Records excerpted from a collection:
++++

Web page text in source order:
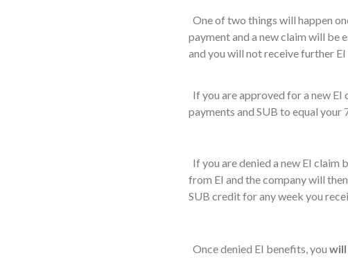
One of two things will happen
payment and a new claim will be
and you will not receive further
If you are approved for a new EI
payments and SUB to equal your
If you are denied a new EI
from EI and the company will
SUB credit for any week you
Once denied EI benefits, you will
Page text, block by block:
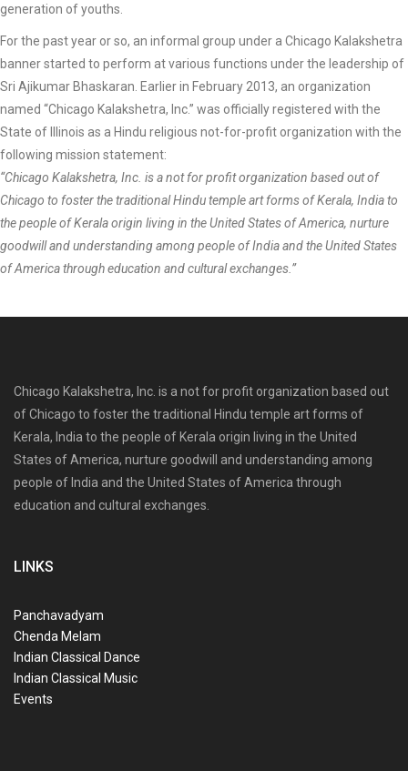
generation of youths.
For the past year or so, an informal group under a Chicago Kalakshetra
banner started to perform at various functions under the leadership of
Sri Ajikumar Bhaskaran. Earlier in February 2013, an organization
named “Chicago Kalakshetra, Inc.” was officially registered with the
State of Illinois as a Hindu religious not-for-profit organization with the
following mission statement:
“Chicago Kalakshetra, Inc. is a not for profit organization based out of
Chicago to foster the traditional Hindu temple art forms of Kerala, India to
the people of Kerala origin living in the United States of America, nurture
goodwill and understanding among people of India and the United States
of America through education and cultural exchanges.”
Chicago Kalakshetra, Inc. is a not for profit organization based out
of Chicago to foster the traditional Hindu temple art forms of
Kerala, India to the people of Kerala origin living in the United
States of America, nurture goodwill and understanding among
people of India and the United States of America through
education and cultural exchanges.
LINKS
Panchavadyam
Chenda Melam
Indian Classical Dance
Indian Classical Music
Events
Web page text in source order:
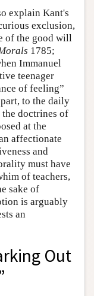
explain Kant's
exclusion,
of the good will
1785;
Immanuel
teenager
of feeling”
to the daily
doctrines of
at the
affectionate
and
must have
of teachers,
sake of
is arguably
an
Out
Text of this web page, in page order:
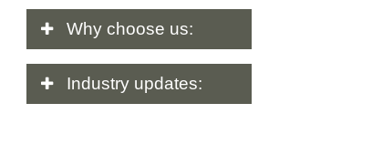
Why choose us:
Industry updates:
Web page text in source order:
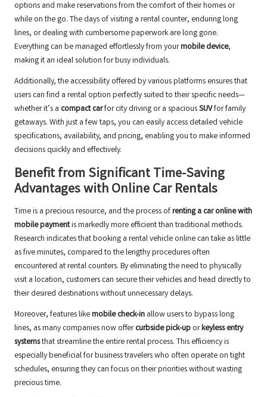
options and make reservations from the comfort of their homes or
while on the go. The days of visiting a rental counter, enduring long
lines, or dealing with cumbersome paperwork are long gone.
Everything can be managed effortlessly from yourmobile device,
making it an ideal solution for busy individuals.
Additionally, the accessibility offered by various platforms ensures that
users can find a rental option perfectly suited to their specific needs—
whether it’s a compact carfor city driving or a spaciousSUVfor family
getaways. With just a few taps, you can easily access detailed vehicle
specifications, availability, and pricing, enabling you to make informed
decisions quickly and effectively.
Benefit from Significant Time-Saving
Advantages with Online Car Rentals
Time is a precious resource, and the process ofrenting a car online with
mobile paymentis markedly more efficient than traditional methods.
Research indicates that booking a rental vehicle online can take as little
as five minutes, compared to the lengthy procedures often
encountered at rental counters. By eliminating the need to physically
visit a location, customers can secure their vehicles and head directly to
their desired destinations without unnecessary delays.
Moreover, features likemobile check-in allow users to bypass long
lines, as many companies now offercurbside pick-up orkeyless entry
systemsthat streamline the entire rental process. This efficiency is
especially beneficial for business travelers who often operate on tight
schedules, ensuring they can focus on their priorities without wasting
precious time.
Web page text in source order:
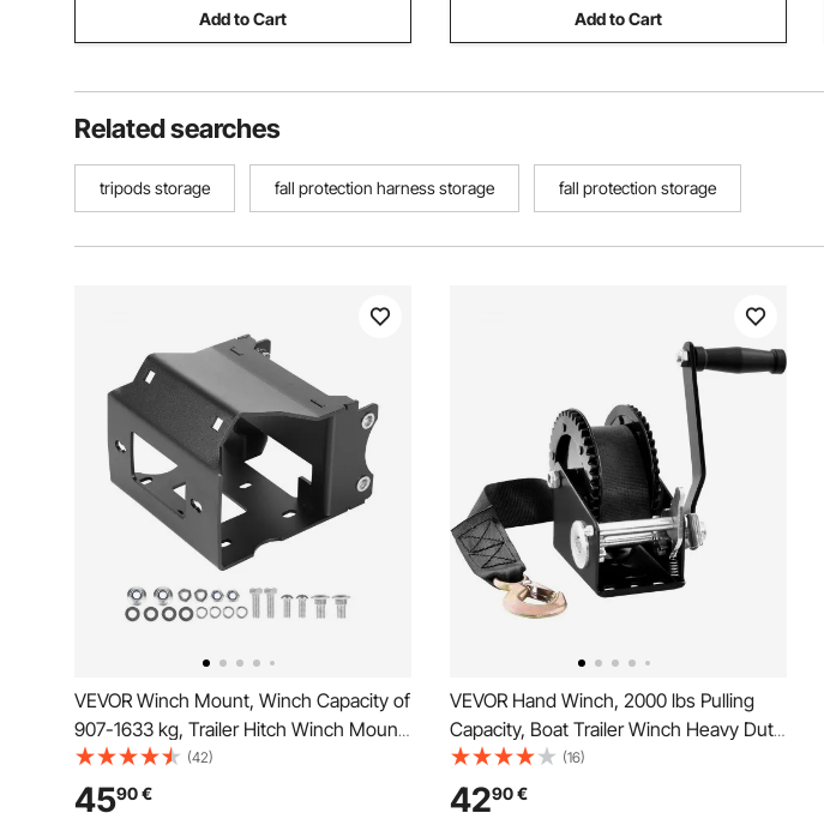
Add to Cart Add to Cart
Related searches
tripods storage fall protection harness storage fall protection storage
VEVOR Winch Mount, Winch Capacity of
907-1633 kg, Trailer Hitch Winch Mount
for Select Polaris Sportsman Models
(2009 and Newer), 2 Mounting Hole
(42)
4590€
VEVOR Hand Winch, 2000 lbs Pulling
Capacity, Boat Trailer Winch Heavy Duty
Rope Crank with 23 ft Polyester Strap
and Two-Way Ratchet, Manual
(16)
4290€
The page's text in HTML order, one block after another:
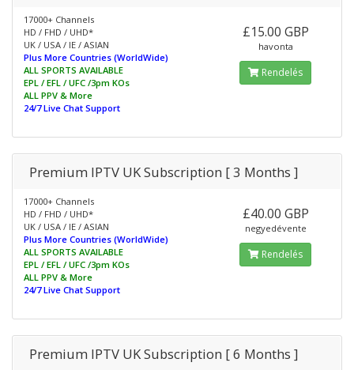
17000+ Channels
HD / FHD / UHD*
UK / USA / IE / ASIAN
Plus More Countries (WorldWide)
ALL SPORTS AVAILABLE
EPL / EFL / UFC /3pm KOs
ALL PPV & More
24/7 Live Chat Support
£15.00 GBP
havonta
Rendelés
Premium IPTV UK Subscription [ 3 Months ]
17000+ Channels
HD / FHD / UHD*
UK / USA / IE / ASIAN
Plus More Countries (WorldWide)
ALL SPORTS AVAILABLE
EPL / EFL / UFC /3pm KOs
ALL PPV & More
24/7 Live Chat Support
£40.00 GBP
negyedévente
Rendelés
Premium IPTV UK Subscription [ 6 Months ]
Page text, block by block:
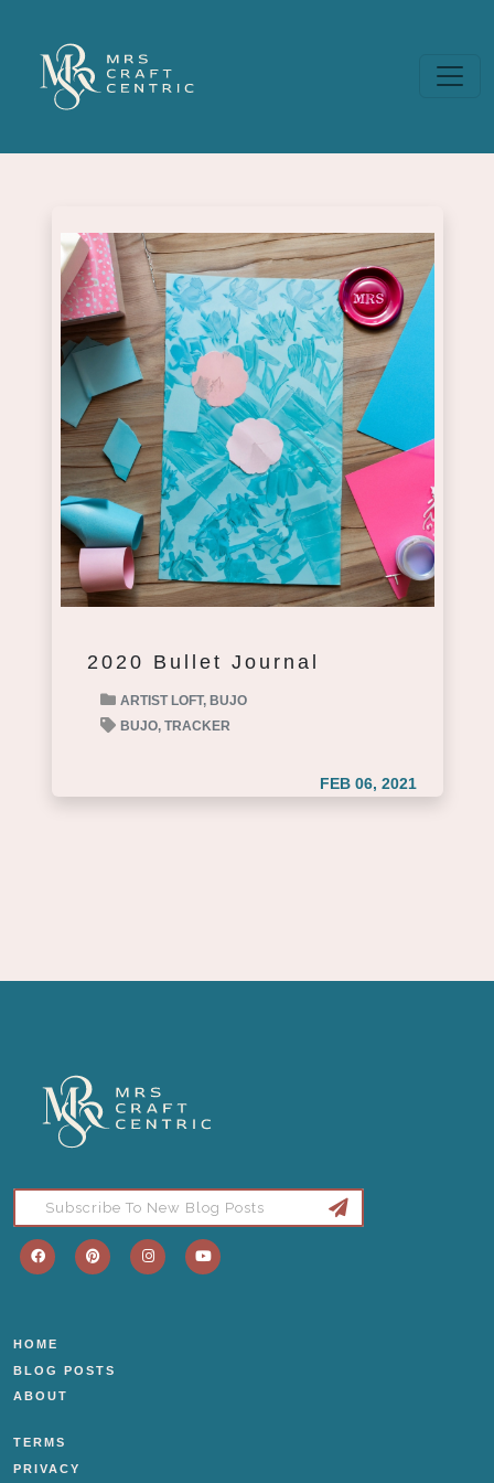
2020 Bullet Journal
ARTIST LOFT, BUJO
BUJO, TRACKER
FEB 06, 2021
HOME
BLOG POSTS
ABOUT
TERMS
PRIVACY
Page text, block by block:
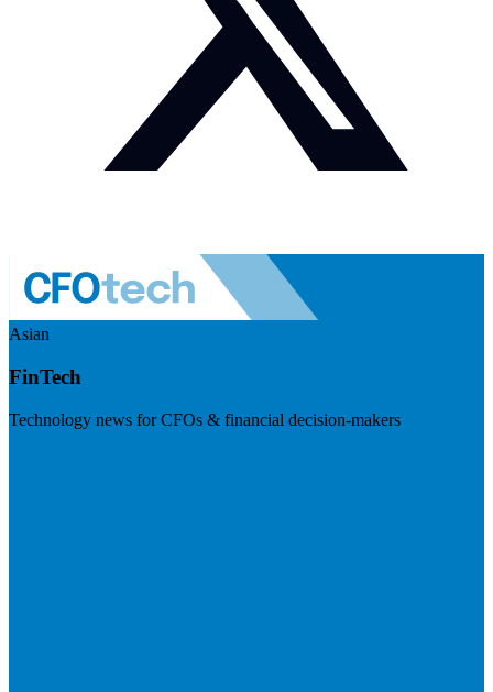
Asian
FinTech
Technology news for CFOs & financial decision-makers
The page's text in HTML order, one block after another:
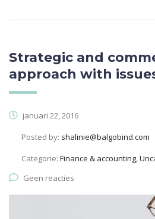
Strategic and
approach with
januari 22, 2016
Posted by: shalinie@balgobind.com
Categorie: Finance & accounting,
Geen reacties
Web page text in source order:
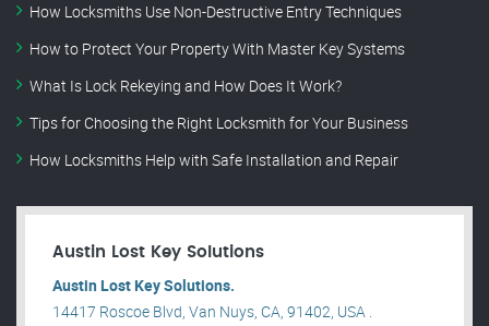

++++

▸ **How to complete this task**: Find out how many lines in the entries above hold "living", then reply with that figure and nothing else.

▸ **Answer to this exercise**: 2